The public will soon be able to read a lengthy document Imperial Oil submitted to a parliamentary committee studying the recent tailings leaks at its Kearl oilsands mine in northern Alberta.
A motion by Bloc Québécois MP Monique Pauzé to publicly post witness submissions received by the Standing Committee on Environment and Sustainable Development was passed after some debate on Thursday evening.
To date, only one brief submitted by the Athabasca Chipewyan Métis Association is available on the committee’s webpage for the Kearl study.
The environment committee generally publishes all the briefs it receives. But it is not standard practice to upload other documents and additional information MPs often request from witnesses. Pauzé’s motion created a one-time exception to this standard procedure.
“We didn’t receive a ton of documents but there are tables and numbers, and I think it could be interesting for everyone to have access to these documents,” Pauzé said in her motion on May 11. It is not clear exactly how many documents were submitted to the committee, but there is at least one 1,250-page submission from Imperial — which includes technical information, charts, an executive summary and recommendations — that would be made publicly available.
Conservative MP Mike Lake urged the committee to give witnesses who submitted information a courtesy notice that it will be made public and give them the opportunity to request a meeting or speak up if the documents contain some commercially sensitive information. Committee chair Francis Scarpaleggia said Imperial Oil will be notified.
“It’s a good idea to be as transparent as we can,” said Liberal MP Lloyd Longfield in agreement with Pauzé’s proposition.
“During the witness testimony, we heard transparency over and over was an issue here, so I think whatever we have that we can share with the public would be worthwhile,” said Longfield.
There was, however, some debate over the difficulties of translating the 1,250-page technical document submitted by Imperial Oil, in particular the technical tables, into French. It would take a translator a year to translate the entirety of the document, said Scarpaleggia. In response to translation concerns, Pauzé suggested that just the executive summary and recommendations could be translated, not the technical tables, a proposal that was accepted by the committee.

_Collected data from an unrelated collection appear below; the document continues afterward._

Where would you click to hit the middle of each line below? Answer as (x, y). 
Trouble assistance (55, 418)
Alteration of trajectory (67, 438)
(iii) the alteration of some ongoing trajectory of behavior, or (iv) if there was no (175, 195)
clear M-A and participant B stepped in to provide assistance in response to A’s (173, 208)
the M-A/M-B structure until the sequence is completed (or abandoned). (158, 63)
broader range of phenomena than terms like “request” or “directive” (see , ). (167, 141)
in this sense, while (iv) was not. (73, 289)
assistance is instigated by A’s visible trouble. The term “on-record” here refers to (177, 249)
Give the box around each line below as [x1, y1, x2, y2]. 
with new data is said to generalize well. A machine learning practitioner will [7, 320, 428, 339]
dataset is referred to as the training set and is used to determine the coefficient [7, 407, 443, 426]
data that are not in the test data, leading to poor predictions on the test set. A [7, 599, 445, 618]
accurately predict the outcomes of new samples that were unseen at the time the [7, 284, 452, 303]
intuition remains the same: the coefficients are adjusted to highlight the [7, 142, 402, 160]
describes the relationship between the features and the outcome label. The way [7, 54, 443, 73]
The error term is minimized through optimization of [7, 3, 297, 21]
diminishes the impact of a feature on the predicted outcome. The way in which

Conservative MP and environment critic Gérard Deltell wondered aloud whether the people who sent in documents understood at the time that they could become public.

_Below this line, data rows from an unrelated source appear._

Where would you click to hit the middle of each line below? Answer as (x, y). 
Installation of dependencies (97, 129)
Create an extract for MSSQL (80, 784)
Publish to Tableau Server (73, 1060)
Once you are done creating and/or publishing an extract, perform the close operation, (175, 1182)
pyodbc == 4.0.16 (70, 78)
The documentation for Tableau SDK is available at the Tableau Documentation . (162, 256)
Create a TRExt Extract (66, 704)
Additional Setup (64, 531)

“I’m not well placed to understand whether this is confidential information,” Deltell said in French, adding that he’d like to do a file-by-file check to ensure that no personal information will be inadvertently published. Conservative MP Damien Kurek echoed Deltell’s point.

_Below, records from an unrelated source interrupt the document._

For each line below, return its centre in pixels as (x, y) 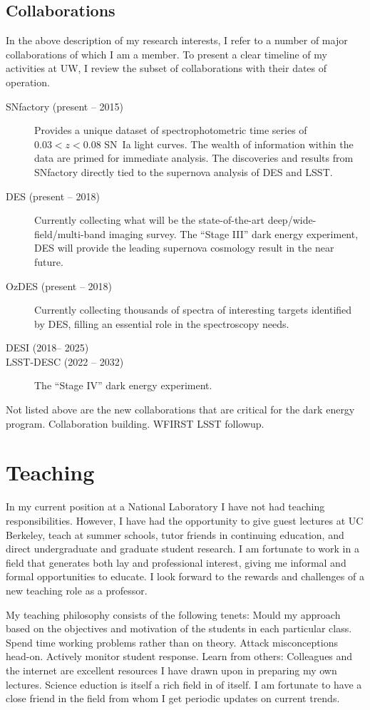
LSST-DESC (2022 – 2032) (65, 361)
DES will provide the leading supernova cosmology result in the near (184, 248)
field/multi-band (70, 233)
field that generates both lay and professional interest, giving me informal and (176, 562)
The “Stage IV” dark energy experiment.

“I do share the concern, just about the integrity of our committee process here in the House, that I don’t know what the expectations were for those who are coming on commercially sensitive information and that sort of thing,” said Kurek.
Scarpaleggia said witnesses should expect documentation supporting their public testimony to also be public. When there is a sensitive issue, the committee can decide to see a witness in-camera, a.k.a., a meeting closed to the public, he said.
“It’s a public study. These are public documents. If it were confidential, we would have said so,” said Pauzé in response to the concerns raised by her Conservative colleagues. “The people from Imperial don’t expect the document that has 1,250 pages to not be made public.”
The Alberta Energy Regulator has not yet sent in any information to the committee because its internal investigation is ongoing, parliamentarians noted. The deadline to submit additional information for the committee’s study has already passed.